Happy Luau

Friday, April 30, 2010

The Viewfinder

A bit ago I won a contest on Darrah Parker's blog and was honored to select a photo from her etsy shop. Darrah is a Seattle-based portrait, family, and lifestyle photographer whose blog and personal journey I have followed for quite a while. I enjoy all of Darrah's photographs, and love this photo in particular.

To me, it looks like one of those old-timey telescopes that are weathered and used to see things far in the distance. I love the colors. But it means more to me than that. It is a reminder that we all see things through a viewfinder--a lens that is uniquely our own which we use to see things to bring them into our world. Our viewfinder is the story we tell about what we see. There is always a story.

I promised Darrah I'd post about the photo, and in the interim I lost Chani. The stories I told about Chani to myself, the actual fact of her passing, even the viewfinder through which I saw her and how she truly was--all of this made the photo even more timely and precious to me. So I wanted to share this with you now.
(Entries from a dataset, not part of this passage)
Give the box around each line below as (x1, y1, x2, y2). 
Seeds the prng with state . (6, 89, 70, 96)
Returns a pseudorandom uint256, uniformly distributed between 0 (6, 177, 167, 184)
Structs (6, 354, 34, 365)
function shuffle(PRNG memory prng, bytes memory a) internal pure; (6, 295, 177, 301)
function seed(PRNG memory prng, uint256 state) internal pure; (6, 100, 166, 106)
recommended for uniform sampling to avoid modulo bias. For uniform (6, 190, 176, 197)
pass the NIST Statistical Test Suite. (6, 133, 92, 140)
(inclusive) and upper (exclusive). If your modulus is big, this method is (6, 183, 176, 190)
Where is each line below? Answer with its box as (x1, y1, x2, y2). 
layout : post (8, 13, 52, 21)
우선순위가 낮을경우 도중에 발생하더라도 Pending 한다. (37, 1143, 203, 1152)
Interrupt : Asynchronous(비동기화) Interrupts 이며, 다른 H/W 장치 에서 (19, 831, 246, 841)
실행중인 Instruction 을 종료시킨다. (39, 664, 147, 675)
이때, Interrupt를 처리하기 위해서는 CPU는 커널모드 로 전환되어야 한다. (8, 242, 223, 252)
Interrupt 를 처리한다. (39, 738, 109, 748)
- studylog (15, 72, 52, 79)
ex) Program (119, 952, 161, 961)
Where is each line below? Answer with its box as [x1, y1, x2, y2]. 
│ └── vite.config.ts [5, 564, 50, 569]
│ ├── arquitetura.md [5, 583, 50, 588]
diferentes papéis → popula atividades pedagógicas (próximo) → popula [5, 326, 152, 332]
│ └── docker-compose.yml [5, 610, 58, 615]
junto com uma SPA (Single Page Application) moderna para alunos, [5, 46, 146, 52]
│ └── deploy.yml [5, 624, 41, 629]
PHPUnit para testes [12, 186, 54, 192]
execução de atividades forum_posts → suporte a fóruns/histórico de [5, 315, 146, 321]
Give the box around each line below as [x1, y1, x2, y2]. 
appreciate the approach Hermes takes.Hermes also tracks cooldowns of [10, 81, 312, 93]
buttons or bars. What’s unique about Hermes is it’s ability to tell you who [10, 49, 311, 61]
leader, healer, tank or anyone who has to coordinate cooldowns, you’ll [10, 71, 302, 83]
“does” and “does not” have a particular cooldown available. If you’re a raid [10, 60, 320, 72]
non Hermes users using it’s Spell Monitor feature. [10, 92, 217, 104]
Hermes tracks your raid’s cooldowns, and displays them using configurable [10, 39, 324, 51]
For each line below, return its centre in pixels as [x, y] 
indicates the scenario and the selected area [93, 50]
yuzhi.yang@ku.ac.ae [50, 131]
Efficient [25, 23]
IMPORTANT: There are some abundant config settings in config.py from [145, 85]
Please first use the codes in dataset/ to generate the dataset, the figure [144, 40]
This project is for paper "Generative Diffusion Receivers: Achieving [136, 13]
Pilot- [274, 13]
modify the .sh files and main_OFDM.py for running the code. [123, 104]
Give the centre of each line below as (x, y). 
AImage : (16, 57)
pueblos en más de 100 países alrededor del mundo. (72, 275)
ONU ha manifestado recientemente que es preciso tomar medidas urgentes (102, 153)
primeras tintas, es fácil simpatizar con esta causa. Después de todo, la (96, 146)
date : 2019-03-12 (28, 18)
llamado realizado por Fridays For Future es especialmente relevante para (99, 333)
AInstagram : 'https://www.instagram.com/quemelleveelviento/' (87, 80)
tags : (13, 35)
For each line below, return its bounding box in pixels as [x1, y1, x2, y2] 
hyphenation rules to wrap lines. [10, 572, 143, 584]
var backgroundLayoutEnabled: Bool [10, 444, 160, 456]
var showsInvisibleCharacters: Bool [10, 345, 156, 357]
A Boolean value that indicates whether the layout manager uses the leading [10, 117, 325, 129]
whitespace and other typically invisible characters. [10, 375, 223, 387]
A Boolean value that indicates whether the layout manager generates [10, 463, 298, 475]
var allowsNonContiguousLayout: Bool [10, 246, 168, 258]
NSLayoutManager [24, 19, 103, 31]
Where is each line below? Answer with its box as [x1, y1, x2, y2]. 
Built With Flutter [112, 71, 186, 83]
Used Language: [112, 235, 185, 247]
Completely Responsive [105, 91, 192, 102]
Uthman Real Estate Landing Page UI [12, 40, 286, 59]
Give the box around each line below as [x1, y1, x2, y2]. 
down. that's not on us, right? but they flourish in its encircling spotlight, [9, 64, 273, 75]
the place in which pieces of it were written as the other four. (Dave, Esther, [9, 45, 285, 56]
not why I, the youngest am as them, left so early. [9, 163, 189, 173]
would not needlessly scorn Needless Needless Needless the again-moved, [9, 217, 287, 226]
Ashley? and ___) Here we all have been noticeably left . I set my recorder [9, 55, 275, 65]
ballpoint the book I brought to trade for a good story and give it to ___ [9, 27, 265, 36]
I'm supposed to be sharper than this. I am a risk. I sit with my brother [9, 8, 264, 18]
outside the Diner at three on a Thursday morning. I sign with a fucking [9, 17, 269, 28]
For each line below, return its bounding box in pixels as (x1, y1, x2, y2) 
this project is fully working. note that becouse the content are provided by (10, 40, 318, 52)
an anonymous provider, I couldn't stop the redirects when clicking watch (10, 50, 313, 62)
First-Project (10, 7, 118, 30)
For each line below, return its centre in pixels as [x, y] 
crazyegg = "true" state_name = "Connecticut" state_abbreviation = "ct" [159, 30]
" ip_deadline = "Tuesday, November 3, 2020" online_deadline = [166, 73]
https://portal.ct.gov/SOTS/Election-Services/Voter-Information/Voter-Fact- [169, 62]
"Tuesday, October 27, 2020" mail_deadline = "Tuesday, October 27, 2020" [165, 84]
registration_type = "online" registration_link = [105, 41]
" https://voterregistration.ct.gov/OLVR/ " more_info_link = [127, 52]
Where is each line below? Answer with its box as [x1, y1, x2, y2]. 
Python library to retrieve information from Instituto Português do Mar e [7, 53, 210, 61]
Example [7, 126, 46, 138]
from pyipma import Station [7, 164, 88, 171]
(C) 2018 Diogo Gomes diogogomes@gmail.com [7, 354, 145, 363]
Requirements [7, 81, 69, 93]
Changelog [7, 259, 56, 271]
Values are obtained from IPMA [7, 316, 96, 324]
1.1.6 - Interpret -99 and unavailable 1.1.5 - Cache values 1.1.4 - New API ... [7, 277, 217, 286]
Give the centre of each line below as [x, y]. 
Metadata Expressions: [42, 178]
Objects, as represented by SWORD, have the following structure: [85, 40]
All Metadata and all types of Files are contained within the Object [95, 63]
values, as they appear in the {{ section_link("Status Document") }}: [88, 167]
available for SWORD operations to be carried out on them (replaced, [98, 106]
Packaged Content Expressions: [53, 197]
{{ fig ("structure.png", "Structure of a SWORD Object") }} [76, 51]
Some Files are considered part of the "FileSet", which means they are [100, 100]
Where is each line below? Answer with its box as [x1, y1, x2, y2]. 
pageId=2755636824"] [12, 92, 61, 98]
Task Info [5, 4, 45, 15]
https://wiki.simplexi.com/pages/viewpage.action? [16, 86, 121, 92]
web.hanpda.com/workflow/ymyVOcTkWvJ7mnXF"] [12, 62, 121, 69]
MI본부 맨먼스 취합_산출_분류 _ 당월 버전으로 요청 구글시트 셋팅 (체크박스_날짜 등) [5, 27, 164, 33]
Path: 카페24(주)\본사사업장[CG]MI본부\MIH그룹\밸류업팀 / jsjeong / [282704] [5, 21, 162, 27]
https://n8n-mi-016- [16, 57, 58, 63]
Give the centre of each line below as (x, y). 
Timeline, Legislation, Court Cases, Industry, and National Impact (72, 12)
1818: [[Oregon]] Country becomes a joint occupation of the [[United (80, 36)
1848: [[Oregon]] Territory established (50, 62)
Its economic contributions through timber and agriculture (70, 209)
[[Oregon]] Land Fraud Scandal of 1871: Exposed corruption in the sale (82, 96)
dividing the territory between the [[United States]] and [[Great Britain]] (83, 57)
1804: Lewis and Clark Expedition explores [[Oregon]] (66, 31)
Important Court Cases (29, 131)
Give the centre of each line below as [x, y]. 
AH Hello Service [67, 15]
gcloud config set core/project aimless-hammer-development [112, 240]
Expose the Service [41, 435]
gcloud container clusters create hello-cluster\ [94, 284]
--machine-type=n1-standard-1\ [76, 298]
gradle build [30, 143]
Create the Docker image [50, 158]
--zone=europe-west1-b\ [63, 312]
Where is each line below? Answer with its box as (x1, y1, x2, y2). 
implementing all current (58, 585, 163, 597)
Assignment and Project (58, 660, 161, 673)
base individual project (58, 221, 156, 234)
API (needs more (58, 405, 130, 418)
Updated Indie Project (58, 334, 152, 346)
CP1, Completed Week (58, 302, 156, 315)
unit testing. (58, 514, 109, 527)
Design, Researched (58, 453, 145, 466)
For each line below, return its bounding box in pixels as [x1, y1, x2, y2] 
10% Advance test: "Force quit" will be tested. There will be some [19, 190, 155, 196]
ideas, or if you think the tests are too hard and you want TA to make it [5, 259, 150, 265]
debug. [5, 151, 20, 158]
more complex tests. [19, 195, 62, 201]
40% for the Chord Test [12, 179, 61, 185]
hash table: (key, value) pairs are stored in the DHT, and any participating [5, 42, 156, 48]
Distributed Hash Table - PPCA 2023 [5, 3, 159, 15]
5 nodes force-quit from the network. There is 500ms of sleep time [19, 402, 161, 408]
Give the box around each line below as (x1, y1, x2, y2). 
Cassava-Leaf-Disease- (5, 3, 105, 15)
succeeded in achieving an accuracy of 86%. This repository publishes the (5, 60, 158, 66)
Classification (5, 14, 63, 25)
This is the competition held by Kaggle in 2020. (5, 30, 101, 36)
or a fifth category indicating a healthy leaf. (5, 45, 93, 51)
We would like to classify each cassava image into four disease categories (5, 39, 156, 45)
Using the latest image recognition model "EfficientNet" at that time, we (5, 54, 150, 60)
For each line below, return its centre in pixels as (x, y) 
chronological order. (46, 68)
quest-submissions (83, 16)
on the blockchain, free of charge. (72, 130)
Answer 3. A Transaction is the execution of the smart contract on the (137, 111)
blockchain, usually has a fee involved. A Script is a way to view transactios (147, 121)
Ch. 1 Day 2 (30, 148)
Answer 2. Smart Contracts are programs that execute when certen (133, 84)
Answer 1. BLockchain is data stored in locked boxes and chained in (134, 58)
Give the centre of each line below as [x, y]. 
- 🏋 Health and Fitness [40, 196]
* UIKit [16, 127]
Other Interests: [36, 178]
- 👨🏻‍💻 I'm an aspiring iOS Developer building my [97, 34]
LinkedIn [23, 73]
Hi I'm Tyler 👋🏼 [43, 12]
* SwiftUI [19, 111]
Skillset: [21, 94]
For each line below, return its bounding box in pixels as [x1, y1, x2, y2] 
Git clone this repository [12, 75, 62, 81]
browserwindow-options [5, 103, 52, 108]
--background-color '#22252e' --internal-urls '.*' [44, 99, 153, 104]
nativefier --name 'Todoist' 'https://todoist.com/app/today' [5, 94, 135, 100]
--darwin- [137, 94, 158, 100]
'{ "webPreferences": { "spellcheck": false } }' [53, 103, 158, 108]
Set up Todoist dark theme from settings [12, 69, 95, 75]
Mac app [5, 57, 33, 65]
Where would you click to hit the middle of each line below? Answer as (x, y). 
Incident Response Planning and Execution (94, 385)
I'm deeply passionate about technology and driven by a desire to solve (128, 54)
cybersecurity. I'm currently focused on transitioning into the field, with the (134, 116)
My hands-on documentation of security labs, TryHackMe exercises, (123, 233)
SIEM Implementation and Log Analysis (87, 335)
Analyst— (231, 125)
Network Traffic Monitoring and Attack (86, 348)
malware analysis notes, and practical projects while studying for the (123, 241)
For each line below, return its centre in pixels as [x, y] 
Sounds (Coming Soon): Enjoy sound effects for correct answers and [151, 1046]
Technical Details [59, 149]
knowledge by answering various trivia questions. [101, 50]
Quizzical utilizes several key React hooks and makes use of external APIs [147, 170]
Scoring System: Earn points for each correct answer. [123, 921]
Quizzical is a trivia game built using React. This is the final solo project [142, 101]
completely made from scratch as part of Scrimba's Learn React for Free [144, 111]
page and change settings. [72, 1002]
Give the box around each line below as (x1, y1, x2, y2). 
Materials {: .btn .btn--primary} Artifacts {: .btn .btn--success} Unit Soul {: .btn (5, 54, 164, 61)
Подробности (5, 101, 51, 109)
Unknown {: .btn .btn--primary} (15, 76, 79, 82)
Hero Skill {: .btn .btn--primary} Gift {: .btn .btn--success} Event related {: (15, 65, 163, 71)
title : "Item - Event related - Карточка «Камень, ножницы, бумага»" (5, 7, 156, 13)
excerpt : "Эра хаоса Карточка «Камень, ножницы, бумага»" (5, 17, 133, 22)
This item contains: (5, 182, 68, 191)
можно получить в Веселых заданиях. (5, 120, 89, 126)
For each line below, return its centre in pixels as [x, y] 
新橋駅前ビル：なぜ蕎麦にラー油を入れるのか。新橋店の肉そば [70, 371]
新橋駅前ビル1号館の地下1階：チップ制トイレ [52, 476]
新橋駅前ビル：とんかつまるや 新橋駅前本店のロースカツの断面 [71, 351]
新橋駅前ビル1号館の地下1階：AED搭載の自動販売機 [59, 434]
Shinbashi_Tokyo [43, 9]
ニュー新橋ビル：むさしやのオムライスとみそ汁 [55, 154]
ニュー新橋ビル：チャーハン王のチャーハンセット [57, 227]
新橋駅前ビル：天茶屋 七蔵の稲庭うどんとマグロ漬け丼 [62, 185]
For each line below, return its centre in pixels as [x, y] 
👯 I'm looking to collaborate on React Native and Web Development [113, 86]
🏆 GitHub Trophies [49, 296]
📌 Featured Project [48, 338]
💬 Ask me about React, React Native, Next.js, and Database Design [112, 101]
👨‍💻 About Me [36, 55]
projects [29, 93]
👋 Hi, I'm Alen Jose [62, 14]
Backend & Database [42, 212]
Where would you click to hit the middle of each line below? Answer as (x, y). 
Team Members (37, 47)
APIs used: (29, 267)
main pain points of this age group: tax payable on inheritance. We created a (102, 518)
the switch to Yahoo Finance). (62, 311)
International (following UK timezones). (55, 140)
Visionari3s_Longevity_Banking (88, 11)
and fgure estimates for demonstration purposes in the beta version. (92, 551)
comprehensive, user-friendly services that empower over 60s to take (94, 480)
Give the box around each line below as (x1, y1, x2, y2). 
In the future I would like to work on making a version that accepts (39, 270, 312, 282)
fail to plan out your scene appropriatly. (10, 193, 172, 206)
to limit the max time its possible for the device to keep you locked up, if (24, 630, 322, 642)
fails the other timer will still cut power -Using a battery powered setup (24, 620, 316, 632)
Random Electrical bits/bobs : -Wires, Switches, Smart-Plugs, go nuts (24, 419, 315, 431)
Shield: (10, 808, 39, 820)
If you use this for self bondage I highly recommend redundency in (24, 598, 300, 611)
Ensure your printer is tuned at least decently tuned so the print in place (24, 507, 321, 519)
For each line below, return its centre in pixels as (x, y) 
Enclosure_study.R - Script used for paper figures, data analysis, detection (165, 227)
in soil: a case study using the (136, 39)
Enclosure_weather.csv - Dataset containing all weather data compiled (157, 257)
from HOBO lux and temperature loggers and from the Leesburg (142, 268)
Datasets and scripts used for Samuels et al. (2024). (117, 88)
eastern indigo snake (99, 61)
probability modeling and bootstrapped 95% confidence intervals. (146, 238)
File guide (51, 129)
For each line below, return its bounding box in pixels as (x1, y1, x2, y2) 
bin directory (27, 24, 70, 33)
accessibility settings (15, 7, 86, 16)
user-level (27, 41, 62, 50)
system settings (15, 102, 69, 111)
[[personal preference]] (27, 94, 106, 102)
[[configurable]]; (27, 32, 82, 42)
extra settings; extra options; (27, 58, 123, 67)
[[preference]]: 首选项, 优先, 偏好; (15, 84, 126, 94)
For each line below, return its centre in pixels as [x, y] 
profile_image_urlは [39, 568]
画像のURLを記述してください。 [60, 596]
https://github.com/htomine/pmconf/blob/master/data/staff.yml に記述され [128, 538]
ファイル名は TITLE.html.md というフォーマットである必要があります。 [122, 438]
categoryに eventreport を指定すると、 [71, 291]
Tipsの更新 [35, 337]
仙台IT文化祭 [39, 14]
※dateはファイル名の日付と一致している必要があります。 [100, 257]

Also in the interim, Darrah lost her beloved cat Izzy and wrote about it in a very touching way here.

For more information about Darrah, see her web site.

~Photo by Darrah Parker

Saturday, April 24, 2010

In Seattle for a Seminar

So I'm glad to be back to blogging on a regular basis, even though it is under such sad circumstances and some pictures here. I am thinking that it's the last thing that Chani will help me with.

I wanted to tell everyone that I'm in Seattle for a wellness seminar that I'll write more about later. I'll be here four days and it's very physical. I'm quite a homebody so this is a change, but worth it for better health.

But I just wanted to say hello to all and to wish each of you a good weekend.

It's weird that the fastest, easiest way to get a quick snapshot in here of the Space Needle from my room was to take a picture with my phone, upload it to Twitter, download it to my hard drive, and upload it to Blogger. Up and down and up. About three minutes.

Love and blessings to each and every one of you.

Thursday, April 22, 2010

Pictures of Chani

Some of Chani's friends don't have pictures of her, so I wanted to include these:




This is a picture of Chani at age 25 (above). Below is a picture of Chani that is pretty recent:





And here is the last picture taken of Chani, after she got a birthday haircut. She was 58:


RIP my dear Chani,
January 26th, 1952 to March 23, 2010

Tuesday, April 20, 2010

Chani

Hey, everyone, I've been slow to return to blogging after my vacation.

I have some hard news today. My BFF, Chani from Finding My Way Home passed away while I was on vacation. At first (actually until today) I'd thought that she'd just cut off contact with me, mainly because this very thing had happened to me before with friendships with women. I'd felt intense rejection from not being able to get hold of her--I assumed she was ignoring me and had rejected me for some unknown reason--for exactly one month today. I'd talked to her for seven hours during the first two weeks of my vacation---then nothing. I personalized it and felt sorry for myself. It turns out it was just a drama created completely in my head. I could not---would not---conceive that something terrible had happened to her. It had.

It ended up that Chani passed away about three weeks ago, at a crescendo in her life, a BE BRAVE time, right before she moved and started a whole new phase of her life. She died suddenly and unexpectedly.

Chani was better than a BFF, really. She was right beside me at the biggest crisis of my life, 16 months ago, and ever since. She was in many ways my North Star, probably too important to me. I loved her so much.

My biggest regret is that I never told Chani what she meant to me. I hope she knew.

My message to you is that if there is anyone who is important to you, anyone whom you love, LET THEM KNOW. Don't wait. Chani was a good friend. There was no one like Chani, and there will never again be anyone like her.  This is true for everyone you love. Tell them how you feel. Love them today. It may be their last day ever.

So I'm back to blogging, for a sad but important reason.